== Task ==
How many lines in the material below include the word "November"? Give only the number.

== Data listing ==

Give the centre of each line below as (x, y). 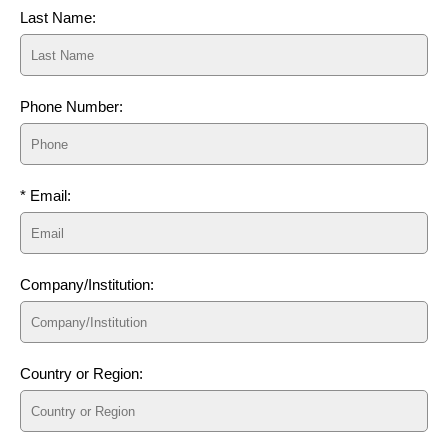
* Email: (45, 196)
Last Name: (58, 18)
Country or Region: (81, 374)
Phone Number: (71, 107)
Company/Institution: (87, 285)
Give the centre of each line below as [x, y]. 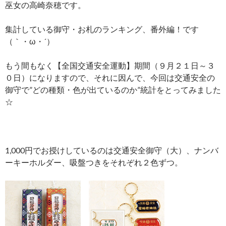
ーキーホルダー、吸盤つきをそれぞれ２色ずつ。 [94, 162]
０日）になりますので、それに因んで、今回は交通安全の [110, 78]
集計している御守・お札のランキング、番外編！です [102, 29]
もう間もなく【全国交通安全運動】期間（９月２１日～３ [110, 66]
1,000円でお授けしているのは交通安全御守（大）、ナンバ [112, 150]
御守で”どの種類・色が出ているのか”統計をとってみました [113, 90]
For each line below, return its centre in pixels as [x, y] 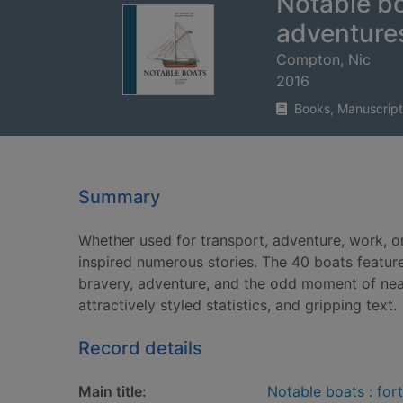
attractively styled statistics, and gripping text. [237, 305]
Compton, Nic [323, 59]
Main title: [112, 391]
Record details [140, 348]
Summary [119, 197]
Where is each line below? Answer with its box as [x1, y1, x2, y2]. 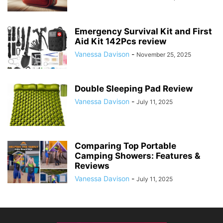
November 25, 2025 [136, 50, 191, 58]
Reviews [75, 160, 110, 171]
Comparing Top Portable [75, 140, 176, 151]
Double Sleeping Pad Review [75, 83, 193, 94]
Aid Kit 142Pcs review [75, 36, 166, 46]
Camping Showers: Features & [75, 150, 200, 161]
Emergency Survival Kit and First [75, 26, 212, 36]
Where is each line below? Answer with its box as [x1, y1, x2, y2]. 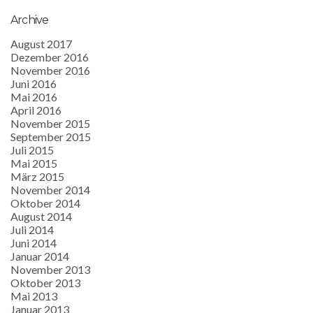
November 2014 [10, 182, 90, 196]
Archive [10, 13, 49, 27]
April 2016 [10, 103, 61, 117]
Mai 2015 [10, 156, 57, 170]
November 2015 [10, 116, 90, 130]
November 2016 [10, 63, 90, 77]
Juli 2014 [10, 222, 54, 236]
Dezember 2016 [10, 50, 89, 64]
...
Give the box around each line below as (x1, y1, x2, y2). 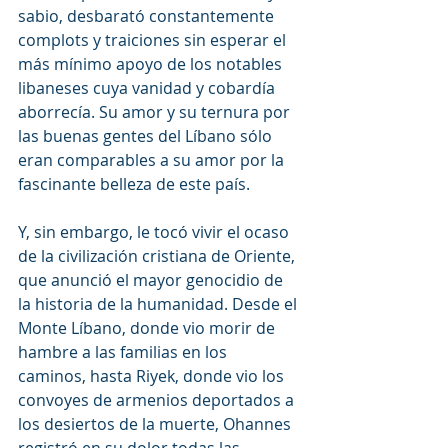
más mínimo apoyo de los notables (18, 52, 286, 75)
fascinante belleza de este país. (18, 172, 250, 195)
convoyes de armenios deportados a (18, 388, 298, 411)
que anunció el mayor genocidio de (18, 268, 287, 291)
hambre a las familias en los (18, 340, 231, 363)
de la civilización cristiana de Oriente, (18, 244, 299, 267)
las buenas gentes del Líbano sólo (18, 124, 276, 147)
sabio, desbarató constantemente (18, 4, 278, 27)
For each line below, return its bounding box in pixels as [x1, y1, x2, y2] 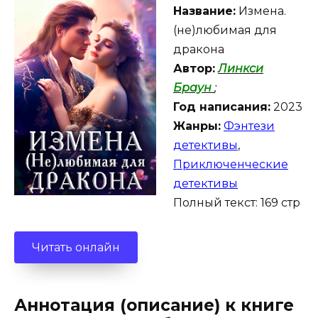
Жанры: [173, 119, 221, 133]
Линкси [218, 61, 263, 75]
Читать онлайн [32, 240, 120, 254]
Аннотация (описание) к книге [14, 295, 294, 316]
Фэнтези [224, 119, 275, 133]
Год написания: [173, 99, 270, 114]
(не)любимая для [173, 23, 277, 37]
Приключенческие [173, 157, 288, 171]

== Task answer ==
4